Enabling enterprise adoption

We’re still in the early innings of true enterprise adoption of generative AI. Only a fraction of CIOs have moved LLM projects into production so far.

That is despite concerted boardroom pressure to accelerate AI adoption, with early adopters beginning to transition from experimental innovation budgets to software and labor budgets. In Q1 2024, 73% of CIOs indicated direct impacts of AI/ML to their investment priorities, which is no surprise given the trillions of dollars in labor costs that can be impacted by Generative AI.

Model output accuracy and hallucinations are the two obstacles preventing enterprises from moving LLM use cases into production — this is why we are seeing a bifurcation of adoption cycles between internal and external use cases, with considerably lower hallucination tolerance for the latter.
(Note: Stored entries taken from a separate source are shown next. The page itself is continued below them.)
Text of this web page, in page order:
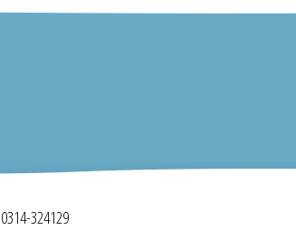
0314-324129
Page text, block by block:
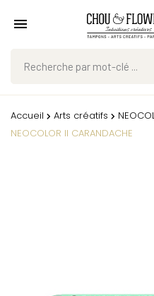
Accueil Arts créatifs
NEOCOLOR II CARANDACHE
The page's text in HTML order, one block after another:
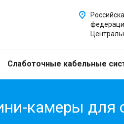
Слаботочные кабельные
камеры для
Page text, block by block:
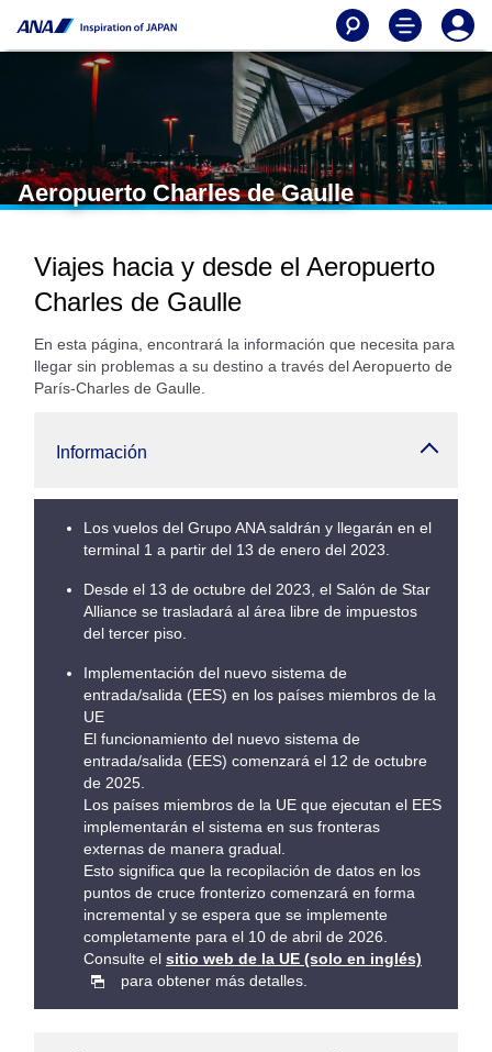
Aeropuerto Charles de Gaulle
Viajes hacia y desde el Aeropuerto
Charles de Gaulle
En esta página, encontrará la información que necesita para
llegar sin problemas a su destino a través del Aeropuerto de
París-Charles de Gaulle.
Información
Los vuelos del Grupo ANA saldrán y llegarán en el
terminal 1 a partir del 13 de enero del 2023.
Desde el 13 de octubre del 2023, el Salón de Star
Alliance se trasladará al área libre de impuestos
del tercer piso.
Implementación del nuevo sistema de
entrada/salida (EES) en los países miembros de la
UE
El funcionamiento del nuevo sistema de
entrada/salida (EES) comenzará el 12 de octubre
de 2025.
Los países miembros de la UE que ejecutan el EES
implementarán el sistema en sus fronteras
externas de manera gradual.
Esto significa que la recopilación de datos en los
puntos de cruce fronterizo comenzará en forma
incremental y se espera que se implemente
completamente para el 10 de abril de 2026.
Consulte el sitio web de la UE (solo en inglés)
para obtener más detalles.
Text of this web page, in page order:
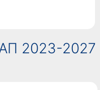
2023-2027
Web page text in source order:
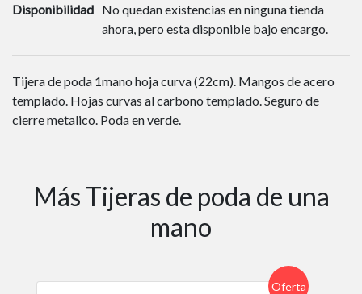
Disponibilidad No quedan existencias en ninguna tienda
ahora, pero esta disponible bajo encargo.
Tijera de poda 1mano hoja curva (22cm). Mangos de acero
templado. Hojas curvas al carbono templado. Seguro de
cierre metalico. Poda en verde.
Más Tijeras de poda de una
mano
Oferta
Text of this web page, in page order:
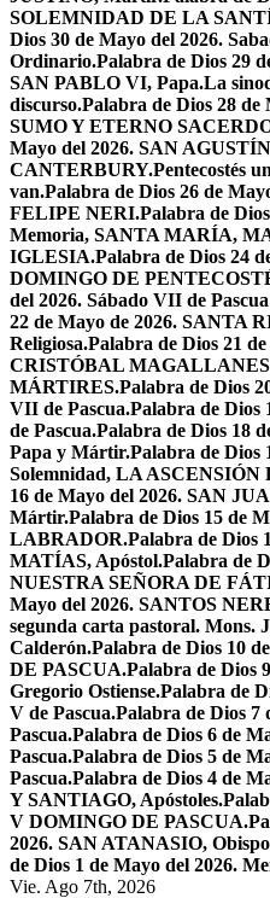
SOLEMNIDAD DE LA
Dios 30 de Mayo del 2026.
Ordinario.Palabra de Dios 29
SAN PABLO VI, Papa.La
discurso.Palabra de Dios 28
SUMO Y ETERNO
Mayo del 2026. SAN
CANTERBURY.Pentecostés
van.Palabra de Dios 26 de
FELIPE NERI.Palabra de
Memoria, SANTA MARÍA,
IGLESIA.Palabra de Dios 24
DOMINGO DE
del 2026. Sábado VII de
22 de Mayo de 2026. SANTA
Religiosa.Palabra de Dios 21
CRISTÓBAL
MÁRTIRES.Palabra de Dios
VII de Pascua.Palabra de Dios
de Pascua.Palabra de Dios 18
Papa y Mártir.Palabra de Dios
Solemnidad, LA ASCENSIÓN
16 de Mayo del 2026. SAN
Mártir.Palabra de Dios 15 de
LABRADOR.Palabra de Dios
MATÍAS, Apóstol.Palabra de
NUESTRA SEÑORA DE
Mayo del 2026. SANTOS
segunda carta pastoral. Mons.
Calderón.Palabra de Dios 10
DE PASCUA.Palabra de Dios
Gregorio Ostiense.Palabra de
V de Pascua.Palabra de Dios 7
Pascua.Palabra de Dios 6 de
Pascua.Palabra de Dios 5 de
Pascua.Palabra de Dios 4 de
Y SANTIAGO, Apóstoles.
V DOMINGO DE PASCUA.
2026. SAN ATANASIO,
de Dios 1 de Mayo del 2026.
Vie. Ago 7th, 2026
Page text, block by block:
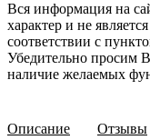
Вся информация на
характер и не
соответствии с
Убедительно просим
наличие желаемых
Описание Отзывы

Enterprises are becoming more sophisticated on a range of deployment considerations like combining SLMs with LLMs, inference optimisation, model routing, and agentic design patterns (to name a few). Preceding all of these considerations though is the apparatus needed to get simple applications off the ground, namely retrieval systems around off-the-shelf/fine-tuned models.
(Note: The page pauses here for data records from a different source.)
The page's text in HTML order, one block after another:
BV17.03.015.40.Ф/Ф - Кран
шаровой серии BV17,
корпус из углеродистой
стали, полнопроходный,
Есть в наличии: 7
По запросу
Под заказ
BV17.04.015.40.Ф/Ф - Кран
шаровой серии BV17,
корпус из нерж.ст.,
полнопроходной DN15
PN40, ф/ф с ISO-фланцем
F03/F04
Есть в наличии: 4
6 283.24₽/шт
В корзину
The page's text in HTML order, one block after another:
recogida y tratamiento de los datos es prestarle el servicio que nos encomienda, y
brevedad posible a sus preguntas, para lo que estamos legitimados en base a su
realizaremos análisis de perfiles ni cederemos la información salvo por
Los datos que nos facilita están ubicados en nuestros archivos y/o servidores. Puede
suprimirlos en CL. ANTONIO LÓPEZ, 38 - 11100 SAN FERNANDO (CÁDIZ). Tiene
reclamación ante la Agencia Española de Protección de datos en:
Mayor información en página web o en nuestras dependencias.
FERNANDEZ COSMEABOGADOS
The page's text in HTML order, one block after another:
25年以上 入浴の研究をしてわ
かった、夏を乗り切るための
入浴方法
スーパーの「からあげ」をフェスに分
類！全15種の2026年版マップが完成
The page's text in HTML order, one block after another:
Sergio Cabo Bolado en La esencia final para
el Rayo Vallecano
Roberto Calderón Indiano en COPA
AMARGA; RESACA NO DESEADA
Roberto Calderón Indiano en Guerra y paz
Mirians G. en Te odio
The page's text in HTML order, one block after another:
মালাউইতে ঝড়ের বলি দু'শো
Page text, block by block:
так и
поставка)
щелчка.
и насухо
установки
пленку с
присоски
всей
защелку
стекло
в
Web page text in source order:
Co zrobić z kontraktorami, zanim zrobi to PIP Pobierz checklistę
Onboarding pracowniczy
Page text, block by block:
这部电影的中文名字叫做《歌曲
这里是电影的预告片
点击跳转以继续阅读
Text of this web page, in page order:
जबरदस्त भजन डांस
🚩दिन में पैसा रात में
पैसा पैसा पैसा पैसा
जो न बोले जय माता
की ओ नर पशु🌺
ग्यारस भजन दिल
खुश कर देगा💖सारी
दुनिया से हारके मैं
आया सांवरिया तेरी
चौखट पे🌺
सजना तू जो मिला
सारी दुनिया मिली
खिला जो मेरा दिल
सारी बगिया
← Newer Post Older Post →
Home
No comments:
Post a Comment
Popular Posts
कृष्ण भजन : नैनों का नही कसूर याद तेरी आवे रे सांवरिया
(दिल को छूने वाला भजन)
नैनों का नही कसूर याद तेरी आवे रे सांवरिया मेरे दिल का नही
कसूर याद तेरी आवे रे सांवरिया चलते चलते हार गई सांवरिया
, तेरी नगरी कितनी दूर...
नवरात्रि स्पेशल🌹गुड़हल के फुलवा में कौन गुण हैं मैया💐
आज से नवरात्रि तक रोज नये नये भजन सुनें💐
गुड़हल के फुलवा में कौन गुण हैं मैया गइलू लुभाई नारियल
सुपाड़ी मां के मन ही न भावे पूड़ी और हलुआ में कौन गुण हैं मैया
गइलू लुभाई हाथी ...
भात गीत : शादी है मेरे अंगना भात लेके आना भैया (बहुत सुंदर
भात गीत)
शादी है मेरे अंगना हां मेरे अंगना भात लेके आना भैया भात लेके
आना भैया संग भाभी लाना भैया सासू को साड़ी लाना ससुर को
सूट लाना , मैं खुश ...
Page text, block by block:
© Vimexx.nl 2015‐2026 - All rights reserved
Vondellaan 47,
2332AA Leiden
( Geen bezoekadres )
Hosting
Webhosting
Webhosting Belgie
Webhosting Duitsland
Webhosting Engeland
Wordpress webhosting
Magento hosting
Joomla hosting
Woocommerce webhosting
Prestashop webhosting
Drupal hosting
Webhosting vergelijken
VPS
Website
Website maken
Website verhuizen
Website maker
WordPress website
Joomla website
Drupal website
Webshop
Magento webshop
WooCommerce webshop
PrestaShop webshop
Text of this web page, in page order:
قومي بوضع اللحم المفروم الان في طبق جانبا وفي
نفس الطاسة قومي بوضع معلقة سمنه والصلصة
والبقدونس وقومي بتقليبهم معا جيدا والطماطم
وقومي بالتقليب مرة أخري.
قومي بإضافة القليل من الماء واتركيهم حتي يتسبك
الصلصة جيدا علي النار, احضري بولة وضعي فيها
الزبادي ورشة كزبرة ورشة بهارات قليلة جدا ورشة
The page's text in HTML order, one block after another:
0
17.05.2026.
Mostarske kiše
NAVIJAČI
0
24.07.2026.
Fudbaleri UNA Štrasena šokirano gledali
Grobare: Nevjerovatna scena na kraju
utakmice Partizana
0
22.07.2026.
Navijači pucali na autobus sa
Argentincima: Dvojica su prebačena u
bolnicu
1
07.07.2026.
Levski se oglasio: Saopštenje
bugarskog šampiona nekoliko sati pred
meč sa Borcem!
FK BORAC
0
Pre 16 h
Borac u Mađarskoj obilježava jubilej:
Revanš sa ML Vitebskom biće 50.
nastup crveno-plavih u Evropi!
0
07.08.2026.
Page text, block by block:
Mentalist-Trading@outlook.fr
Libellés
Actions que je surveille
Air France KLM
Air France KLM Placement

Fine-tuning and RAG are the two principal ways companies are customizing LLMs, though these are not mutually exclusive.

Indeed, there is increasing consensus that out-of-the box LLMs need to be augmented — Matei Zaharia, Databricks CTO, described compound systems as the following:

‘As more developers begin to build using LLMs, however, we believe that this focus is rapidly changing: state-of-the-art AI results are increasingly obtained by compound systems with multiple components, not just monolithic models.’
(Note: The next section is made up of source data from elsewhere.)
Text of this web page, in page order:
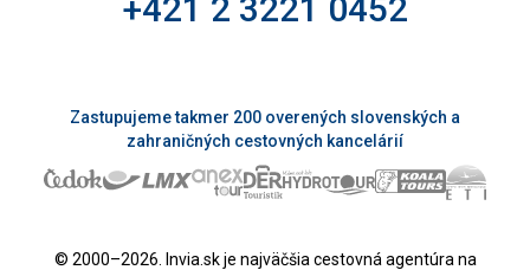
+421 2 3221 0452
Zastupujeme takmer 200 overených slovenských a
zahraničných cestovných kancelárií
© 2000–2026. Invia.sk je najväčšia cestovná agentúra na
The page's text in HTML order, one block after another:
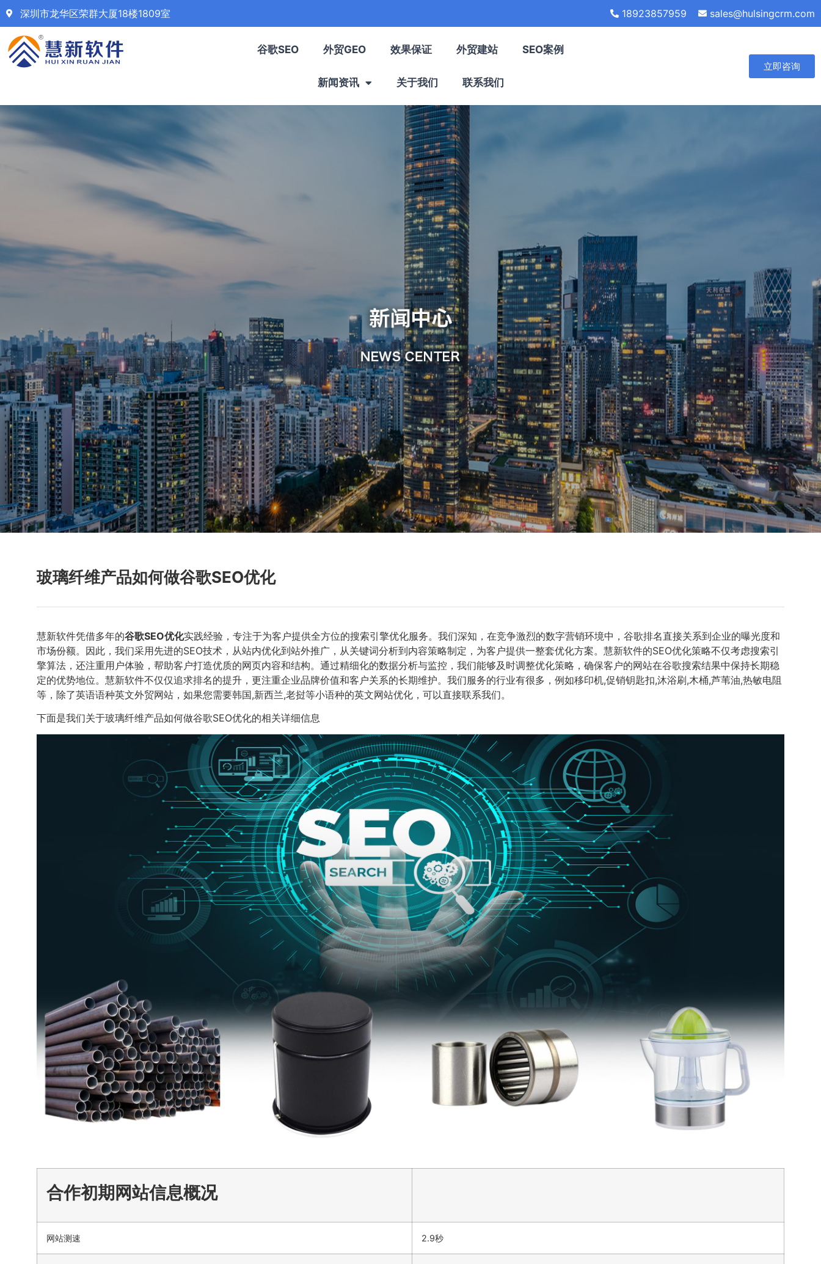
深圳市龙华区荣群大厦18楼1809室 18923857959 sales@hulsingcrm.com
谷歌SEO 外贸GEO 效果保证 外贸建站 SEO案例
新闻资讯 关于我们 联系我们
立即咨询
玻璃纤维产品如何做谷歌SEO优化
慧新软件凭借多年的谷歌SEO优化实践经验，专注于为客户提供全方位的搜索引擎优化服务。我们深知，在竞争激烈的数字营销环境中，谷歌排名直接关系到企业的曝光度和
市场份额。因此，我们采用先进的SEO技术，从站内优化到站外推广，从关键词分析到内容策略制定，为客户提供一整套优化方案。慧新软件的SEO优化策略不仅考虑搜索引
擎算法，还注重用户体验，帮助客户打造优质的网页内容和结构。通过精细化的数据分析与监控，我们能够及时调整优化策略，确保客户的网站在谷歌搜索结果中保持长期稳
定的优势地位。慧新软件不仅仅追求排名的提升，更注重企业品牌价值和客户关系的长期维护。我们服务的行业有很多，例如移印机,促销钥匙扣,沐浴刷,木桶,芦苇油,热敏电阻
等，除了英语语种英文外贸网站，如果您需要韩国,新西兰,老挝等小语种的英文网站优化，可以直接联系我们。
下面是我们关于玻璃纤维产品如何做谷歌SEO优化的相关详细信息
合作初期网站信息概况
网站测速 2.9秒
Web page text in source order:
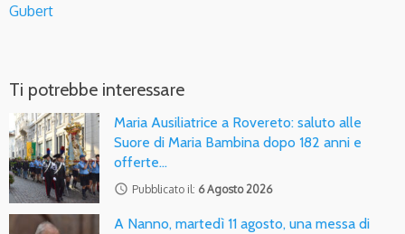
Gubert
Ti potrebbe interessare
Maria Ausiliatrice a Rovereto: saluto alle
Suore di Maria Bambina dopo 182 anni e
offerte…
access_time Pubblicato il: 6 Agosto 2026
A Nanno, martedì 11 agosto, una messa di
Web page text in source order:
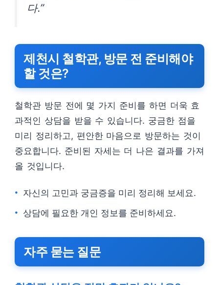
다.”
제천시 철학관, 방문 전 준비해야
할 것은?
철학관 방문 전에 몇 가지 준비를 하면 더욱 효
과적인 상담을 받을 수 있습니다. 궁금한 점을
미리 정리하고, 편안한 마음으로 방문하는 것이
중요합니다. 준비된 자세는 더 나은 결과를 가져
올 것입니다.
자신의 고민과 궁금증을 미리 정리해 보세요.
상담에 필요한 개인 정보를 준비하세요.
자주 묻는 질문

In enterprises, our colleagues at Databricks found that 60% of LLM applications use some form of retrieval-augmented generation (RAG), and 30% use multi-step chains.’

Anyscale produced a helpful taxonomy that elucidates the various use cases that RAG and fine-tuning are appropriate for:

Efficient fine-tuning with techniques like LoRA can cost-effectively imbue a base model with domain-specific knowledge, enhancing performance for highly verticalised tasks where the proprietary data was likely underrepresented in pre-training. RAG is still likely to be the better substitute for most enterprises from a purely economic lens, however:

  1. An enterprise’s knowledge base is dynamic and constantly updating; repetitive fine-tuning runs can become prohibitively expensive, whilst retrieval data sources can be cheaply updated, supporting more real-time factuality in critical use cases
  2. Context windows and recall are unlikely to asymptote soon, but retrieval of relevant context will always be cheaper than saturating context windows
  3. Each step of the RAG process (pre-processing, chunking strategy, post-processing, generation) can be optimised for performance gains
  4. RAG can be combined with citations to provide an audit trail and clear traceability of answers to sources, increasing trust in model outputs

As a public company, every basis point of margin deceleration is heavily scrutinised by analysts. RAG will be key to enterprises deploying LLMs at scale whilst also keeping costs in check.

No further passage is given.